[What needs to be done]
Find the line with "Which one sits". Transcribe it and each later line of the data exactly, up to and including the last.

________________

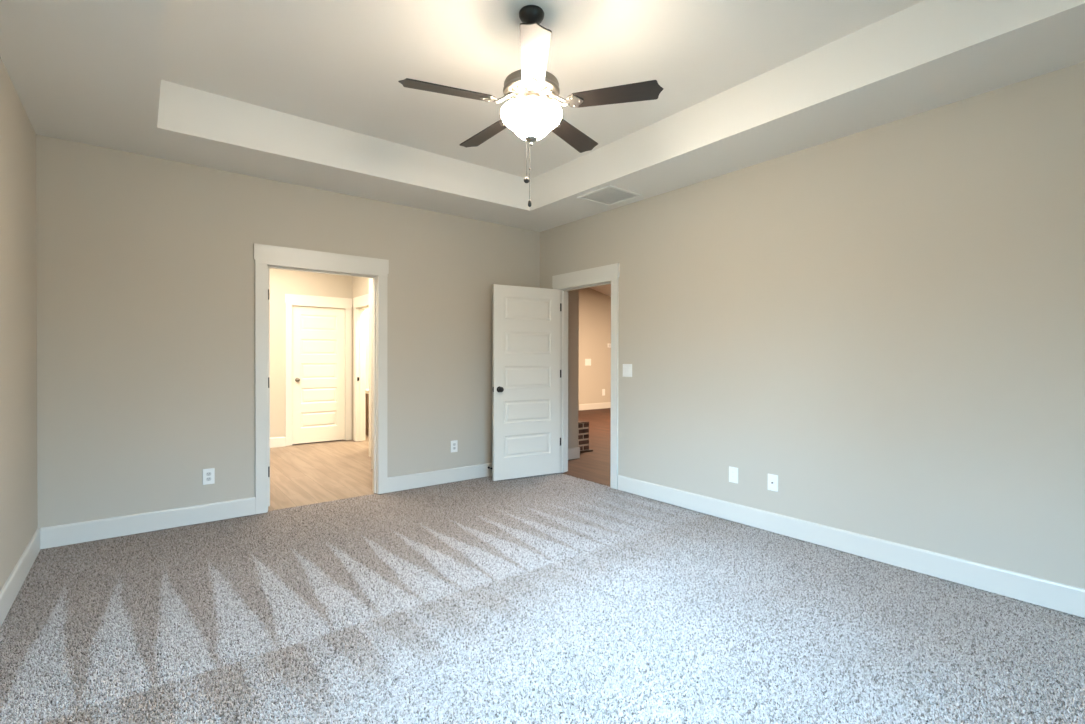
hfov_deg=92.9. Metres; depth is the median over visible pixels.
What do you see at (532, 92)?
ceiling fan
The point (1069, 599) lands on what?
baseboard
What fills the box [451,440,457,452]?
wall outlet
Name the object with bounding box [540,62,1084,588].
wall
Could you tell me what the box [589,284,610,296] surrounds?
ceiling
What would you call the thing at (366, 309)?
wall
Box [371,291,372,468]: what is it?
door
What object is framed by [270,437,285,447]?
baseboard
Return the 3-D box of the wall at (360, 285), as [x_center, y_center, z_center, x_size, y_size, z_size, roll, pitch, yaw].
[-2.688,-0.158,7.802,0.115,2.755,2.400,0,0,-38]
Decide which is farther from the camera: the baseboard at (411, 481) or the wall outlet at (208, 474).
the baseboard at (411, 481)
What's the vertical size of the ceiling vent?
0.011 m
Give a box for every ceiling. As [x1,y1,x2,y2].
[0,0,1084,231]
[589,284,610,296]
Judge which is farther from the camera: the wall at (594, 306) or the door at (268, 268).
the wall at (594, 306)
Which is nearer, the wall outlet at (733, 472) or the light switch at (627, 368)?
the wall outlet at (733, 472)
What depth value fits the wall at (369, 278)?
6.68 m
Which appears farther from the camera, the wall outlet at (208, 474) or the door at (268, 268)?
the door at (268, 268)
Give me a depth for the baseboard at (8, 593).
2.80 m
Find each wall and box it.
[0,57,37,590]
[36,134,539,527]
[270,268,351,437]
[352,276,368,439]
[365,308,368,388]
[369,278,370,456]
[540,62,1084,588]
[578,288,610,409]
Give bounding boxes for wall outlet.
[203,468,214,484]
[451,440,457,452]
[729,466,737,482]
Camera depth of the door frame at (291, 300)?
7.72 m
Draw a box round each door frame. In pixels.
[253,243,388,513]
[285,294,351,445]
[353,294,368,440]
[552,263,619,488]
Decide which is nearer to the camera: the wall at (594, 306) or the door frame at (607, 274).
the door frame at (607, 274)
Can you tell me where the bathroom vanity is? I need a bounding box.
[365,389,368,435]
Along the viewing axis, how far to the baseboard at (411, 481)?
5.21 m
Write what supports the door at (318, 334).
in the wall at (282, 282)
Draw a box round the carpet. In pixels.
[0,473,1084,723]
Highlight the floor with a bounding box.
[0,408,1084,723]
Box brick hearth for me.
[578,420,592,452]
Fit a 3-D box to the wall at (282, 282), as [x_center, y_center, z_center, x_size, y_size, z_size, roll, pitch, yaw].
[-4.100,-0.158,7.277,2.755,2.755,0.115,0,0,-38]
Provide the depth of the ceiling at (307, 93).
3.08 m
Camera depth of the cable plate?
3.81 m
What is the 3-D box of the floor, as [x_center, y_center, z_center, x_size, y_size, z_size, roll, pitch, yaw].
[1.558,1.296,7.220,12.646,0.114,10.575,0,0,-38]
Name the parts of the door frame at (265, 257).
casing, header casing, casing
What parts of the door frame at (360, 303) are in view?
casing, header casing, casing
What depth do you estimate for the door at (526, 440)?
5.50 m
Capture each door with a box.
[268,268,269,505]
[292,306,344,443]
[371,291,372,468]
[492,284,561,480]
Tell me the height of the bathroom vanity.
0.755 m
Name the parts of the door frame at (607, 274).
casing, header casing, casing
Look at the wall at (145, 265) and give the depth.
3.96 m
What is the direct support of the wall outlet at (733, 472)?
attached to the wall at (886, 322)
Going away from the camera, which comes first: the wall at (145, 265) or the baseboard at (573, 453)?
the wall at (145, 265)
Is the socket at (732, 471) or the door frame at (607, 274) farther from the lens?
the door frame at (607, 274)
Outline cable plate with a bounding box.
[768,474,777,491]
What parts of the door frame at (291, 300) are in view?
casing, header casing, casing
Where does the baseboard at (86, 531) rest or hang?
attached to the wall at (145, 265)
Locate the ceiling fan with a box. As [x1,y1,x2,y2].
[398,5,662,206]
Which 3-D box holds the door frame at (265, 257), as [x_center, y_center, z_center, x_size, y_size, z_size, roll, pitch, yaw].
[-1.950,0.138,4.602,1.127,2.208,0.159,0,0,-38]
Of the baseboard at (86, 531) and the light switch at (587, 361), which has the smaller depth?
the baseboard at (86, 531)
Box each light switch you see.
[585,359,590,365]
[623,364,631,376]
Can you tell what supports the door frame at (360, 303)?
attached to the wall at (360, 285)
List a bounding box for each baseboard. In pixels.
[0,528,39,627]
[40,497,255,548]
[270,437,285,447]
[387,463,491,492]
[568,447,579,459]
[579,402,610,409]
[618,475,1084,617]
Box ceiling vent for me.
[577,185,641,205]
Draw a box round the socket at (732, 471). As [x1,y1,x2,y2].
[731,470,734,478]
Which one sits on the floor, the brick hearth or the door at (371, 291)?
the brick hearth
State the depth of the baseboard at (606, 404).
13.10 m
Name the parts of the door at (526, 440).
knob
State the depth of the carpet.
2.53 m
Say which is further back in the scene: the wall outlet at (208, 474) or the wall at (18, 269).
the wall outlet at (208, 474)

________________

[Output for this exercise]
Which one sits on the floor, the brick hearth or the door at (371, 291)?
the brick hearth
State the depth of the baseboard at (606, 404).
13.10 m
Name the parts of the door at (526, 440).
knob
State the depth of the carpet.
2.53 m
Say which is further back in the scene: the wall outlet at (208, 474) or the wall at (18, 269).
the wall outlet at (208, 474)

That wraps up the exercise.